This is a classical training loop for ERM learning in PyTorch, plus some code for handling datasets with bias annotations. This is already implemented for you, so you can launch a training by running the following cell.

In [None]:
trainer = ERMTrainer(config)
trainer()

With the following cell, you can evaluate your model and get a visual evaluation of the model performance across each target class and subgroup.

In [None]:
from JTMD.erm_training import evaluate_model

_, performance_meter = evaluate_model(
    trainer.classifier,
    trainer.test_loader,
    trainer.num_classes,
    trainer.num_groups,
    trainer.criterion,
    config["epoch"],
    device=trainer.device,
    wb=None,
    prefix="test",
    config=config
)

performance_meter.plot_subgroup_metrics(show=True, fontsize=7, figsize=(12, 7))

Now we will see a simple Supervised Approach where we basically upsample bias-conflcting samples by using a WeightedRandomSampler for sampling mini-batches. Moreover, we upweight the loss of bias-conflicting samples and downweight the loss coming from bias-aligned samples. This is possible only when bias annotations are fully available.  

This time, we will ask you to fill in the implementation of a train_loader where mini-batches are sampled so that each subgroup is equally represented in each batch.

In [None]:
import torch

import wandb
from tqdm import tqdm
from torch.utils import data
from JTMD.methods.base_trainer import BaseTrainer
from JTMD.utils.advanced_metrics import AverageMeter, SubgroupMetricsTracker


class NaiveSupervisedTrainer(BaseTrainer):
    def __init__(self, args, **kwargs):
        super().__init__(args, **kwargs)
        self._setup_all()
        self.set_train_loader(self.args)

    def set_train_loader(self, config):
        group_counts: torch.Tensor = (
            (torch.arange(self.num_groups * self.num_classes).unsqueeze(1) == self.train_set.group_array)
            .sum(1)
            .float()
        ) # Fast way of counting members of each subgroup
        # Note that we used self.train_set.group_array, a tensor containing the group identifier
        # of each sample

        group_weights = # Fill here
        weights = # Fill here
        sampler = data.WeightedRandomSampler(
            # Fill here
            num_samples=len(self.train_set),
            replacement=True
        )

        train_loader = data.DataLoader(
            self.train_set,
            batch_size=config.batch_size,
            sampler= # Fill here
            shuffle= # Fill here
            num_workers=config.num_workers
        )

        self.train_loader = train_loader

    def _setup_method_name_and_default_name(self):
        args = self.args
        args.method = "naivesupervised"
        default_name = f"{args.method}_{args.dataset}"
        self.default_name = default_name
        args.reweight_groups = True
        self.uw_factor = args.uw_factor
        self.dw_factor = args.dw_factor

    def _setup_criterion(self):
        self.criterion = torch.nn.CrossEntropyLoss(reduction="none")

    def train(self):
        args = self.args
        self._set_train()
        samples_loss_fn = torch.nn.CrossEntropyLoss(reduction="none")
        losses = AverageMeter()
        meter = SubgroupMetricsTracker(
            num_classes=self.num_classes,
            num_groups=self.num_groups,
            device=self.device,
            log_history=True,
            wandb_logger = wandb if self.args.wandb else None,
            prefix="tr"
        )

        pbar = tqdm(self.train_loader, dynamic_ncols=True)
        for batch, (dat, labels, _) in enumerate(pbar):
            image, target = dat, labels
            obj_gt = target[0]
            group_gt = labels[1]
            image = image.to(self.device)
            obj_gt = obj_gt.to(self.device)
            group_gt = group_gt.to(self.device)

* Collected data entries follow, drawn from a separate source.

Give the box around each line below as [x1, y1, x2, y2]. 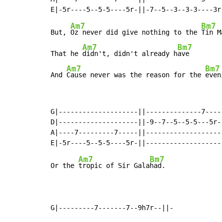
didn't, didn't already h [82, 50, 177, 58]
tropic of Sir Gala [78, 162, 150, 170]
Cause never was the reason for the [66, 71, 205, 79]
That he [51, 50, 82, 58]
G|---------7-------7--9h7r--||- [51, 204, 173, 212]
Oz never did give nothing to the [70, 28, 201, 37]
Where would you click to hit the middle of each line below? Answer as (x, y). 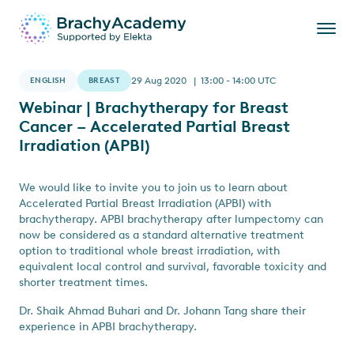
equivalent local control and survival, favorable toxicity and (173, 267)
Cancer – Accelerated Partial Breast (154, 126)
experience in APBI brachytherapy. (108, 327)
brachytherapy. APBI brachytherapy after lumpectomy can (171, 219)
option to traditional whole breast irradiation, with (149, 251)
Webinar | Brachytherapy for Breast (154, 107)
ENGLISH (48, 80)
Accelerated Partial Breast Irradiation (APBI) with (145, 203)
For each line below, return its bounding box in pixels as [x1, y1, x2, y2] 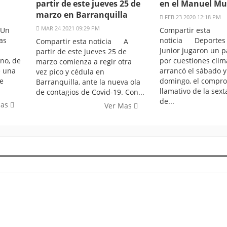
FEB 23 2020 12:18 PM [163, 13, 221, 21]
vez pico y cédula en [36, 67, 104, 77]
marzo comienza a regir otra [36, 57, 132, 67]
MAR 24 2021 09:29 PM [40, 24, 100, 32]
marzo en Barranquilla [36, 9, 128, 21]
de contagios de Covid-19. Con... [36, 87, 144, 97]
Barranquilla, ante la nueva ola [36, 77, 140, 87]
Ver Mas [104, 101, 134, 111]
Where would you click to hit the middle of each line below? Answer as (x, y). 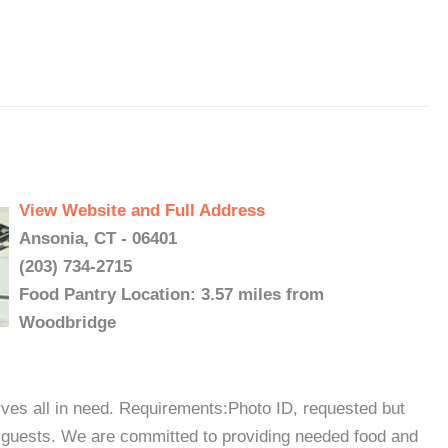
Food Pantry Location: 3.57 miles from (171, 294)
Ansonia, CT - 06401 (98, 238)
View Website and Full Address (142, 210)
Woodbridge (67, 322)
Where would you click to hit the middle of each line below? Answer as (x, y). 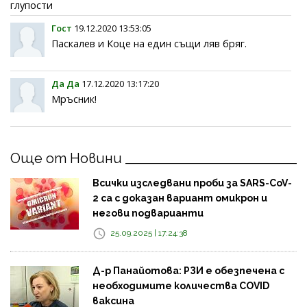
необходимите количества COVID (181, 285)
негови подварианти (148, 213)
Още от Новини (66, 158)
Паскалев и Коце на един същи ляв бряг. (149, 43)
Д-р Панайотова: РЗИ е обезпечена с (188, 270)
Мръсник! (74, 99)
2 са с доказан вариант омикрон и (180, 198)
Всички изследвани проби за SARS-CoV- (192, 183)
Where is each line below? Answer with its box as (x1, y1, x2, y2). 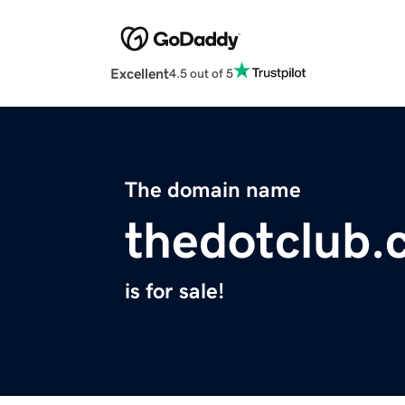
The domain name (125, 179, 301, 202)
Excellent (110, 66, 169, 81)
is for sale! (125, 280, 224, 303)
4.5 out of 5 (169, 66, 233, 80)
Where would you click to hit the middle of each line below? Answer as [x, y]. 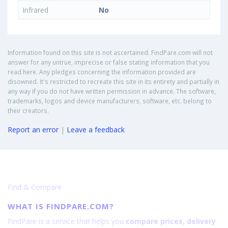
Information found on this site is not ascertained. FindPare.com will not [110, 53]
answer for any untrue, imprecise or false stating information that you [109, 62]
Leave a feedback [96, 130]
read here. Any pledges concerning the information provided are [102, 72]
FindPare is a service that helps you [67, 221]
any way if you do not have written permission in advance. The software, [112, 91]
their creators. [28, 111]
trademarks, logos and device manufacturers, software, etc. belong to [110, 101]
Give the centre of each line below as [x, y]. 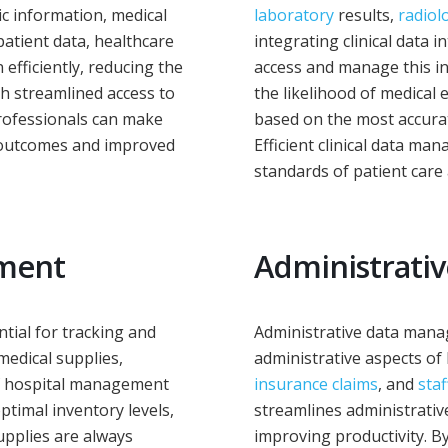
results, [366, 15]
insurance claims [316, 384]
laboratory [294, 15]
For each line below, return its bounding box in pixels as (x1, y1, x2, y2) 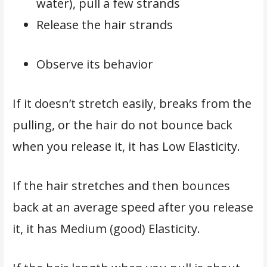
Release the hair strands (36, 16, 173, 33)
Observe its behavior (36, 55, 153, 72)
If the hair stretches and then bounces (12, 177, 230, 194)
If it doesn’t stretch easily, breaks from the (12, 95, 252, 111)
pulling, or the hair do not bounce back (12, 116, 232, 133)
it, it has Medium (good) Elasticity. (12, 220, 200, 237)
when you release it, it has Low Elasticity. (12, 138, 243, 154)
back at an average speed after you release (12, 198, 253, 215)
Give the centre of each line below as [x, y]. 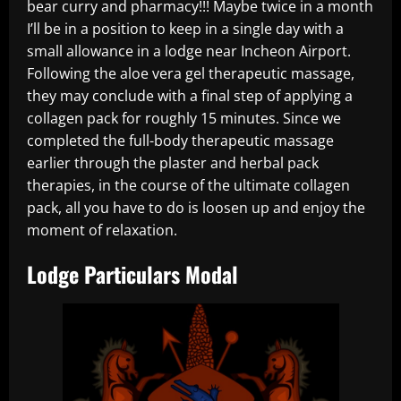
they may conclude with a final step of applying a [190, 96]
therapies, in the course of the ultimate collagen [188, 185]
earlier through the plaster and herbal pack [173, 163]
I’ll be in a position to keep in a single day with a [185, 29]
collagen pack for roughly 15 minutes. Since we [184, 118]
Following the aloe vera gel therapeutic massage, [191, 73]
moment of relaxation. [102, 230]
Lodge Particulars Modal [132, 274]
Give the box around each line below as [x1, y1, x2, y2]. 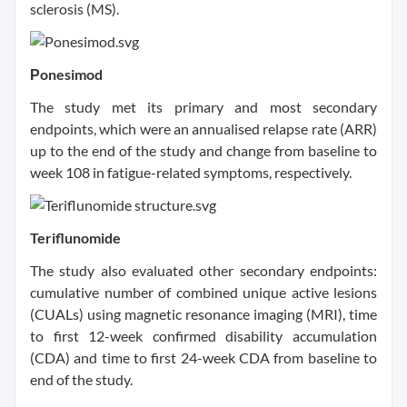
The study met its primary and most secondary [30, 98, 377, 115]
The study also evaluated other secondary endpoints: [30, 262, 377, 279]
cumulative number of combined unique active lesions [30, 283, 377, 301]
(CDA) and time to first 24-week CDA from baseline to [30, 349, 377, 366]
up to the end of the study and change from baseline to [30, 142, 377, 159]
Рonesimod [30, 65, 103, 83]
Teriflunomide [30, 229, 121, 246]
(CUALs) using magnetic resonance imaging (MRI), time [30, 305, 377, 323]
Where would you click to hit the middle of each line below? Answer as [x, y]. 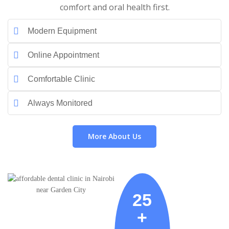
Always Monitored [60, 103]
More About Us [114, 136]
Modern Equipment [62, 31]
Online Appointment [63, 55]
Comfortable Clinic [61, 79]
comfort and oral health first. [114, 7]
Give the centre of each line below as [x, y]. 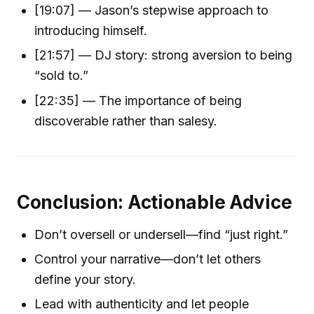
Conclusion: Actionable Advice [155, 203]
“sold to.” [62, 76]
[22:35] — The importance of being [138, 100]
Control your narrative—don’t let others [148, 259]
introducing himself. [91, 31]
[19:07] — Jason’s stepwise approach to [152, 11]
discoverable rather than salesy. [126, 121]
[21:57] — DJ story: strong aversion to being [164, 55]
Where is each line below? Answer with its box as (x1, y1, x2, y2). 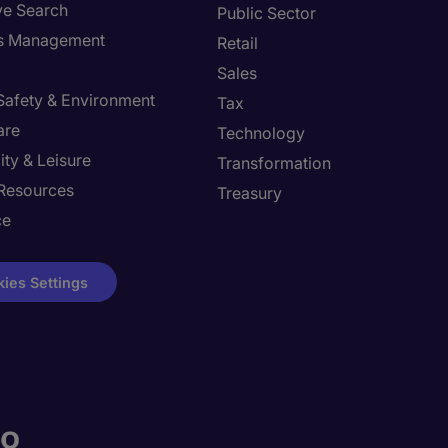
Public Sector (217, 3, 316, 23)
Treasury (217, 183, 282, 203)
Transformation (217, 153, 331, 173)
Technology (217, 123, 305, 143)
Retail (217, 33, 258, 53)
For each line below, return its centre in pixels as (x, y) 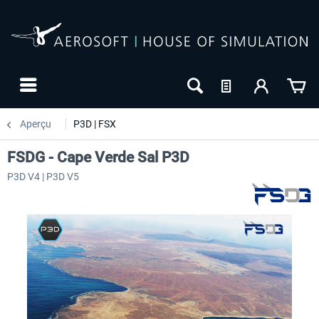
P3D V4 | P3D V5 (43, 177)
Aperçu (36, 124)
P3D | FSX (95, 124)
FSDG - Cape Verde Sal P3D (98, 157)
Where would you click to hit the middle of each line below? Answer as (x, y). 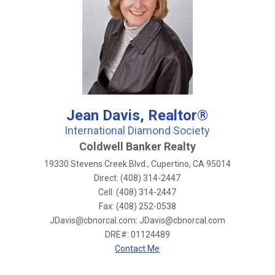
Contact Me (137, 248)
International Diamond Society (137, 130)
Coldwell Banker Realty (137, 146)
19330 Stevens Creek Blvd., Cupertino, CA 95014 (137, 164)
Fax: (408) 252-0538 (137, 206)
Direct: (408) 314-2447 (137, 178)
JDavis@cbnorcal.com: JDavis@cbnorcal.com (137, 220)
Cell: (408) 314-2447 (137, 192)
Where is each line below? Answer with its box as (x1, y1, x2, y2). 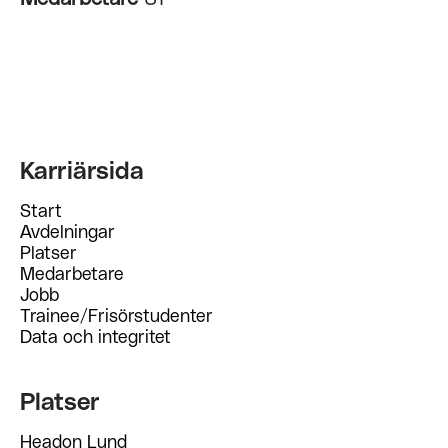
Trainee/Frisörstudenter (20, 308, 213, 326)
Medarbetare (20, 266, 124, 284)
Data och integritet (20, 329, 171, 347)
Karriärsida (20, 160, 144, 184)
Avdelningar (20, 224, 115, 242)
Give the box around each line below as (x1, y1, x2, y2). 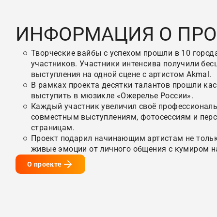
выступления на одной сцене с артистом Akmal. (31, 69, 212, 79)
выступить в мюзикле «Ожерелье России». (31, 91, 194, 100)
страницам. (31, 123, 75, 132)
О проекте (27, 160, 62, 168)
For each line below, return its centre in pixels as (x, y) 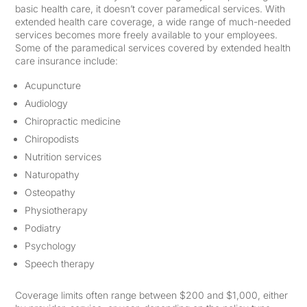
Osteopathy (50, 192)
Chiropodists (52, 139)
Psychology (51, 246)
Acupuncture (53, 85)
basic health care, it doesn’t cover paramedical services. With (150, 9)
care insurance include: (67, 61)
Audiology (47, 103)
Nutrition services (63, 157)
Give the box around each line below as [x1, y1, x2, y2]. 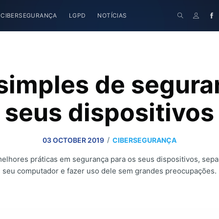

            with torch.amp.autocast("cuda", enabled=args.amp):
                output = self.classifier(image)
                loss = self.criterion(output, obj_gt)

                # Put here the code to up/downweight samples
                # You can use both gt labels to do so.


                # Fill here


                loss = loss.mean()

            self._loss_backward(loss)
            self._optimizer_step(self.optimizer)
            self._scaler_update()
            self.optimizer.zero_grad(set_to_none=True)

            accs = meter.compute_accuracy(output, obj_gt)
            losses = meter.compute_loss(output, obj_gt, samples_loss_fn)
            meter.update(losses, accs, obj_gt, group_gt)

            pbar.set_description(
                f"[{self.cur_epoch}/{args.epoch}] loss: {meter.loss_avg.avg():.4f}"
            )
            meter.log_epoch(self.cur_epoch, aligned_topology="diagonal")

In [None]:
config = DotDict()
config["dataset"] = "cmnist"
config["arch"] = "mlp"
config["pretrain"] = "none"
config["optimizer"] = "adam"
config["lr"] = 1e-04
config["batch_size"] = 256
config["epoch"] = 20
config["weight_decay"] = 0.0
config["amp"] = False
config["start_seed"] = 0
config["rho"] = 95
config["run_name"] = "cmnist_sup"
config["exp_root"] = "logs"
config["reweight_groups"] = False
config["reweight_classes"] = False
config["seed"] = 0
config["num_workers"] = 2
config["pin_memory"] = False
config["wandb"] = False
config["uw_factor"] = 10
config["dw_factor"] = 0.1

os.makedirs(f"logs/{config['exp_root']}", exist_ok = True)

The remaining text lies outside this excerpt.